## Assigned task
Your answer should consist of the lines in the data below that contain "silicon".

=== Begin Enclosure ===

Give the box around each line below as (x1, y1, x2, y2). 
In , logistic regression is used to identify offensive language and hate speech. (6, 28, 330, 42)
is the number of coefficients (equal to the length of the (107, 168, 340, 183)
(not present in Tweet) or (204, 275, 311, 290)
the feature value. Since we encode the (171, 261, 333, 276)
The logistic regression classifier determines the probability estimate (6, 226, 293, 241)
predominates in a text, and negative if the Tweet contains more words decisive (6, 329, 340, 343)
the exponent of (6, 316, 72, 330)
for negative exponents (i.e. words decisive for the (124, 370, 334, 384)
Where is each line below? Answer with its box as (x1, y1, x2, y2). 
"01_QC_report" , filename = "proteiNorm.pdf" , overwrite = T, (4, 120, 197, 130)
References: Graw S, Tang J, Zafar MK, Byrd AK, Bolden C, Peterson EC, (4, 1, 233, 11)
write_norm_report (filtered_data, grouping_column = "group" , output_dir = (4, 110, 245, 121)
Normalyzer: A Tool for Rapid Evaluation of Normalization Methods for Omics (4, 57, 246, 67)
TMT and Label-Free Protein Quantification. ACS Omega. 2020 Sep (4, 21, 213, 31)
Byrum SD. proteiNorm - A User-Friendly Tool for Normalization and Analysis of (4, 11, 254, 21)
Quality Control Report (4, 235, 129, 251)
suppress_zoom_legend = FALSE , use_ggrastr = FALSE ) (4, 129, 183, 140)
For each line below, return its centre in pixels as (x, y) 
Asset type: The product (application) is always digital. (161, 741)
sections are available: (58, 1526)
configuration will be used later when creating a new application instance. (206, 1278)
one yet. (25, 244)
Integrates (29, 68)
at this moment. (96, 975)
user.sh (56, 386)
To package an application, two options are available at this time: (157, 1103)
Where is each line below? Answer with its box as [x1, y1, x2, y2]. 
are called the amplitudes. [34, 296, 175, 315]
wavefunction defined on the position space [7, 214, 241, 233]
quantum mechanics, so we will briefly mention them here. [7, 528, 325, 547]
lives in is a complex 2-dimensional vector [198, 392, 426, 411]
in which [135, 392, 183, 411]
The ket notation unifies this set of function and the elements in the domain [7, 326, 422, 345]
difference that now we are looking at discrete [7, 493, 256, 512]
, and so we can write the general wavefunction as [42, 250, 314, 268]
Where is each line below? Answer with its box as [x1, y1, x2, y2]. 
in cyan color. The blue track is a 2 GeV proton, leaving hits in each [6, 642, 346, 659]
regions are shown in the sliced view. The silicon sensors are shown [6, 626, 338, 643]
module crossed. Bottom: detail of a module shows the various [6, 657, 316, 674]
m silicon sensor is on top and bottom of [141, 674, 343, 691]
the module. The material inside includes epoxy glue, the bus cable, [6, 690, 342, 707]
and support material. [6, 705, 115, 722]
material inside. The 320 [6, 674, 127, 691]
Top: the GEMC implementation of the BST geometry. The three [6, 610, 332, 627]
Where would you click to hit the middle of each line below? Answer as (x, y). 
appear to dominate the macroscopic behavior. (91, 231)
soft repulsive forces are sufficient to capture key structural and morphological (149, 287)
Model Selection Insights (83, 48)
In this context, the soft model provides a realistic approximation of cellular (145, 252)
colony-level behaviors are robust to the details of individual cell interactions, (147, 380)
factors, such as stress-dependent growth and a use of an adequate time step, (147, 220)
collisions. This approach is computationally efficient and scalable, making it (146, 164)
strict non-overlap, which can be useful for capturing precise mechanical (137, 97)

=== End Enclosure ===
=== Begin Enclosure ===

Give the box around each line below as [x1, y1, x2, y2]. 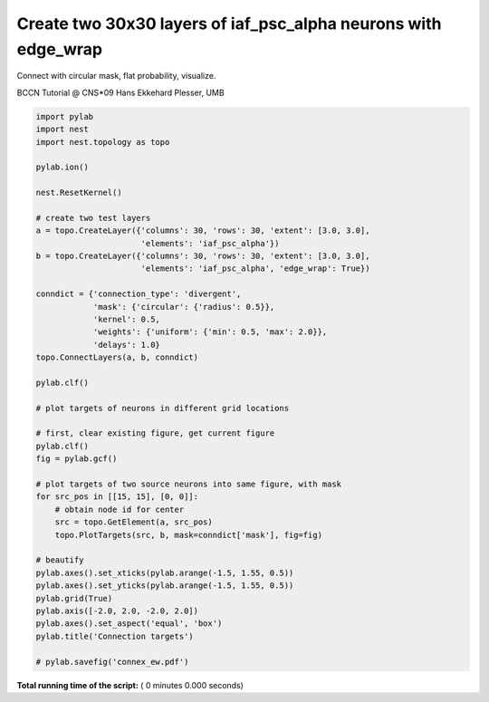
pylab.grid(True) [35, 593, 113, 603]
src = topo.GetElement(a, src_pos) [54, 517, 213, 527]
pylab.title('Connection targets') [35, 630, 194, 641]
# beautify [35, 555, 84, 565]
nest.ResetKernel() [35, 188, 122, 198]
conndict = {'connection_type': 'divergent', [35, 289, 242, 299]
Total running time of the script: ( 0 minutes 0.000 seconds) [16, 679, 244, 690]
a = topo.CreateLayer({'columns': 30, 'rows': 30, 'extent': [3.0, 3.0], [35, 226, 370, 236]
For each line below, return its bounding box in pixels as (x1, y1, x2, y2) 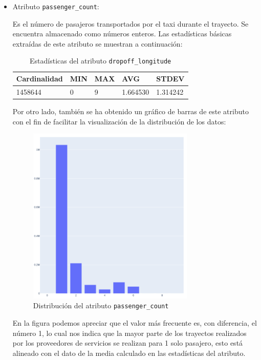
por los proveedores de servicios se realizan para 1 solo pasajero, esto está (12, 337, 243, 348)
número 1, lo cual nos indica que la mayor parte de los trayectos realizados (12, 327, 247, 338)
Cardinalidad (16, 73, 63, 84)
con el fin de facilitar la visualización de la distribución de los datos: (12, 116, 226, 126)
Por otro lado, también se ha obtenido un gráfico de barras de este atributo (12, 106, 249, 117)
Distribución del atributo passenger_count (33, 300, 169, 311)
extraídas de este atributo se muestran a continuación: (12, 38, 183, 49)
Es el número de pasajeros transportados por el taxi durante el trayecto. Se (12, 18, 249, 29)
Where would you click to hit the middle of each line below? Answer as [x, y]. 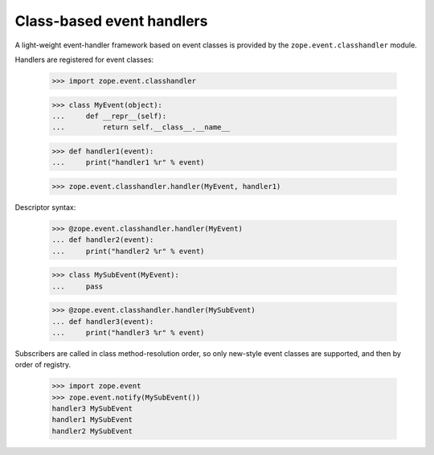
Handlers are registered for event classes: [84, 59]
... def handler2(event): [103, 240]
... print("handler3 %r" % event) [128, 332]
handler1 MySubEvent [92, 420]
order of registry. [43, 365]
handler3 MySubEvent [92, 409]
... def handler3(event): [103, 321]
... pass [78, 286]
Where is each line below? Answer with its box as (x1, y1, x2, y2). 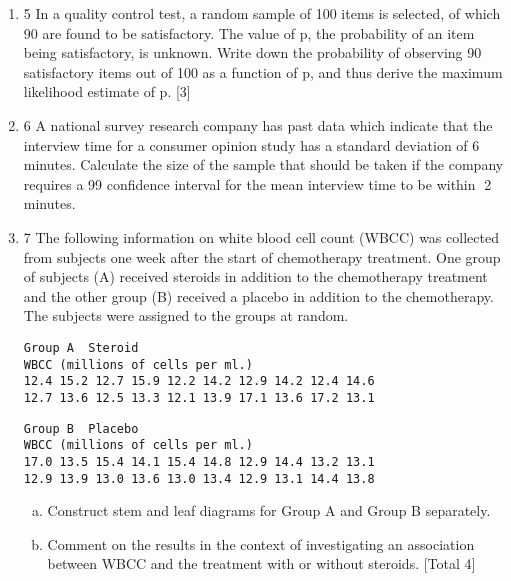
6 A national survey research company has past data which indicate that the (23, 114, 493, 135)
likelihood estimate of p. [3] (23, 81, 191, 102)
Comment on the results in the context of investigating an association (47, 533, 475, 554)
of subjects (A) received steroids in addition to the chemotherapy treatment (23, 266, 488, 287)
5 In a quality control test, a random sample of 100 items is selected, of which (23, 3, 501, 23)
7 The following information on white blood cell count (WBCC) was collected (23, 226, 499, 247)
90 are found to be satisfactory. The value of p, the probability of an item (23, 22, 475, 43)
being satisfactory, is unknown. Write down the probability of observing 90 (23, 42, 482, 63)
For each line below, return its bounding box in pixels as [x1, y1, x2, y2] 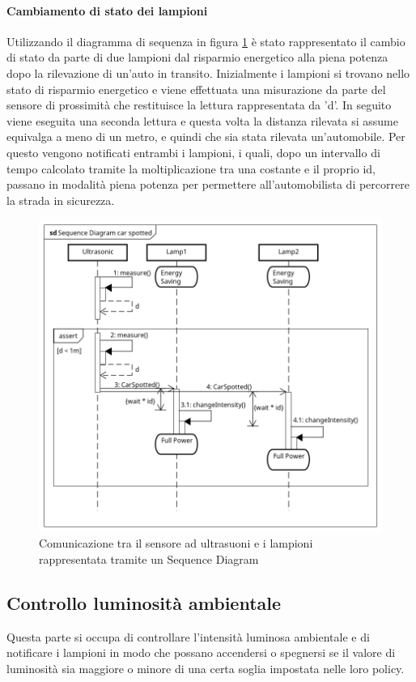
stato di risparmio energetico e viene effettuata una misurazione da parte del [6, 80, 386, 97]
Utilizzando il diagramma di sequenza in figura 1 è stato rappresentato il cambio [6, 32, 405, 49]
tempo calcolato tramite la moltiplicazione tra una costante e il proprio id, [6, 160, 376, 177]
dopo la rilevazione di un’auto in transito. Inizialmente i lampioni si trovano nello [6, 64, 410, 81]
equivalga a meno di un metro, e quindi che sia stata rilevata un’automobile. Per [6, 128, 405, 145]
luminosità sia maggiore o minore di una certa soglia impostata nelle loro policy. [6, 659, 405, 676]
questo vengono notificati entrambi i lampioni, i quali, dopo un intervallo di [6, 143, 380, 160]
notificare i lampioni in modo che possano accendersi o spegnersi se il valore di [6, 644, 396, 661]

=== End Enclosure ===
=== Begin Enclosure ===

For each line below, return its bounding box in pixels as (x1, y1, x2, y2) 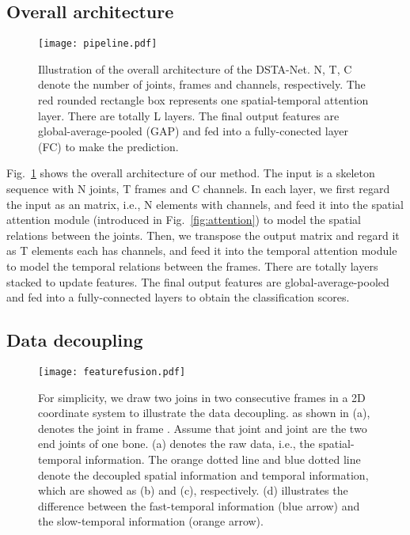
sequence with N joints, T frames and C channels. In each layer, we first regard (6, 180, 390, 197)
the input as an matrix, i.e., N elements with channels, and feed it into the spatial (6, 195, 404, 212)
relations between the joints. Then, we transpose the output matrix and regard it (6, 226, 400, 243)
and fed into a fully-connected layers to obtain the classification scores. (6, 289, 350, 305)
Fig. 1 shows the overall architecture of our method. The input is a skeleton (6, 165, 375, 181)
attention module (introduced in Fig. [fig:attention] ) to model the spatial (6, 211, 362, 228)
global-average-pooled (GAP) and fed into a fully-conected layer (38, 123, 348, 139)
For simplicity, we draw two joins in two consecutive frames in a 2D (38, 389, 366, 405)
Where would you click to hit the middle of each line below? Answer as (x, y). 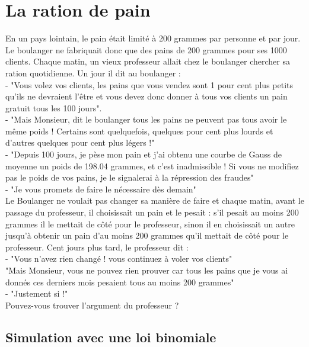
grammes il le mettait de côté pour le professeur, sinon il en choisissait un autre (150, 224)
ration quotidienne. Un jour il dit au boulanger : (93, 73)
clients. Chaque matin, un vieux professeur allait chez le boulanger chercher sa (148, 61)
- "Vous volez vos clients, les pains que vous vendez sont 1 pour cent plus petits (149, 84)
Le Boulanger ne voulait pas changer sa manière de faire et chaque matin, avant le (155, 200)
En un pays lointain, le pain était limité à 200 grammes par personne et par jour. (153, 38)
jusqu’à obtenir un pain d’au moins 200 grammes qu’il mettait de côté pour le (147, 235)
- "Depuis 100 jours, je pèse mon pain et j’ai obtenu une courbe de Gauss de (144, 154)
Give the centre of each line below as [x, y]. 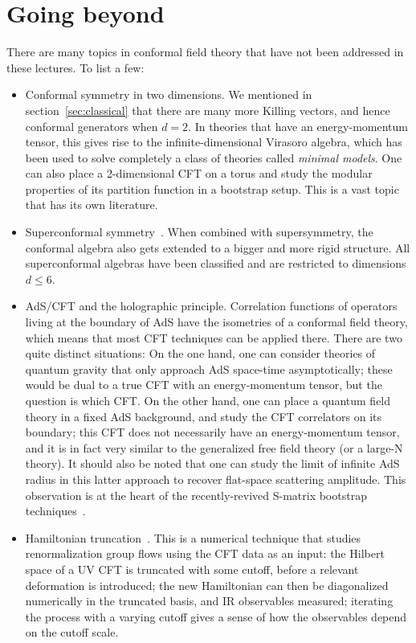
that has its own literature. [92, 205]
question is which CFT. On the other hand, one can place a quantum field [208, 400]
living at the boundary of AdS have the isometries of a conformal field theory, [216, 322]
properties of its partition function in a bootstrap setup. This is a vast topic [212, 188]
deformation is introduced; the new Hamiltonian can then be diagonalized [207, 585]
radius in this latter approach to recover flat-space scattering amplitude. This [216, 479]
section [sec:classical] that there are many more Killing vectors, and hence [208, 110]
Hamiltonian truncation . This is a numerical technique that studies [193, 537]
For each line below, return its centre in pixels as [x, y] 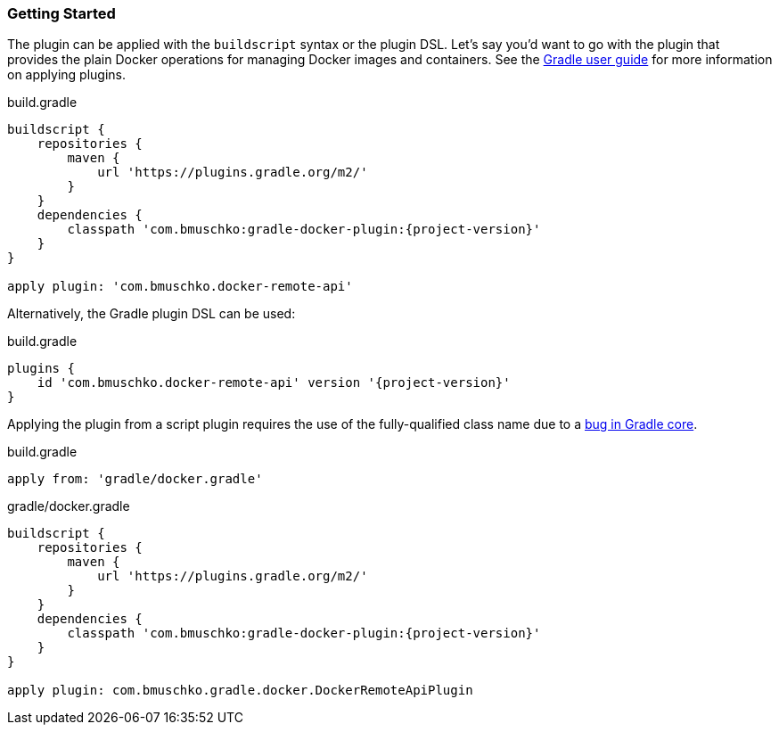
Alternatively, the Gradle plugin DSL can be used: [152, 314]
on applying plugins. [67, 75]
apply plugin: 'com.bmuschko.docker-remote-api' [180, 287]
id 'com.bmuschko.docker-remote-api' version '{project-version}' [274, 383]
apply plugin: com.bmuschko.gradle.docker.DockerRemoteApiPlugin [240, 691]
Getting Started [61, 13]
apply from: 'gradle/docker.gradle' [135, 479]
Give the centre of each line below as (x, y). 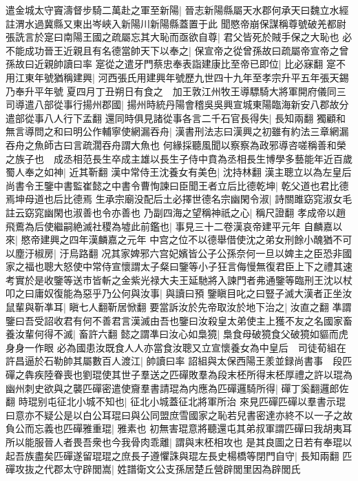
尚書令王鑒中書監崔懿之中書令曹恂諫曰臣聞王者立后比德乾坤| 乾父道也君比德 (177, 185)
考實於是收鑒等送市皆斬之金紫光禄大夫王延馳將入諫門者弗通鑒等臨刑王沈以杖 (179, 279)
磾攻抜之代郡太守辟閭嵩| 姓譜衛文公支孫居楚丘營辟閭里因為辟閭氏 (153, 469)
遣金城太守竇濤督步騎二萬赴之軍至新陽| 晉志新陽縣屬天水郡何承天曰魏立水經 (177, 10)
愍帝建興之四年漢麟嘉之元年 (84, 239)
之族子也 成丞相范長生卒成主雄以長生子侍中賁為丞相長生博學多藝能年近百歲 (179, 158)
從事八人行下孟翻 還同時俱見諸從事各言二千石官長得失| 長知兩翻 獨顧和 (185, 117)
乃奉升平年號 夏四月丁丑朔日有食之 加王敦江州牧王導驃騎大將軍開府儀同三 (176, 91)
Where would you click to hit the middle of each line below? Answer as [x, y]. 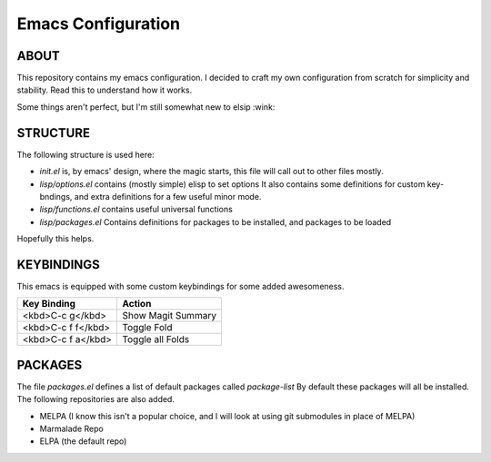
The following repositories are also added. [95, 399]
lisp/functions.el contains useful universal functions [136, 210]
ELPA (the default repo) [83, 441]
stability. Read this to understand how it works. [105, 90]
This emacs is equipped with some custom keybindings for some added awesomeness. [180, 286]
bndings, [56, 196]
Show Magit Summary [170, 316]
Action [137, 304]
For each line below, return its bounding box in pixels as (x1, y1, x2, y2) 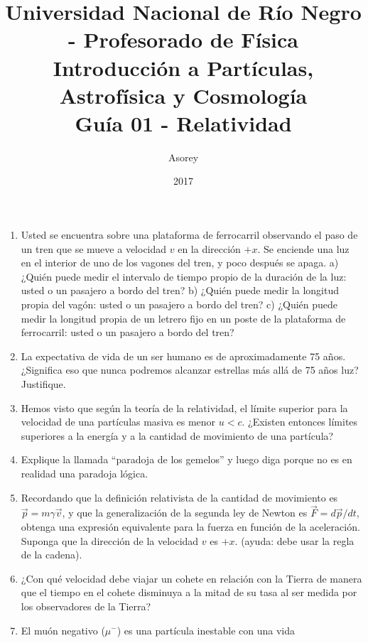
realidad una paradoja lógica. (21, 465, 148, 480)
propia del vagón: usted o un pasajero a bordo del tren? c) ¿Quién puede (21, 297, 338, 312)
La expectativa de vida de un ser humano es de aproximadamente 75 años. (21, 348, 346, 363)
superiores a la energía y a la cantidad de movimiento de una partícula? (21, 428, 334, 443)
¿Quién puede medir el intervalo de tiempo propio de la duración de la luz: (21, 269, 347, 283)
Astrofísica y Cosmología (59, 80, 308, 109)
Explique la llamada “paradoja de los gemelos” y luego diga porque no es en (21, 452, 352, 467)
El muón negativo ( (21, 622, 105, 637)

=== End Enclosure ===

## Exercise output
regions are shown in the sliced view. The silicon sensors are shown [6, 626, 338, 643]
m silicon sensor is on top and bottom of [141, 674, 343, 691]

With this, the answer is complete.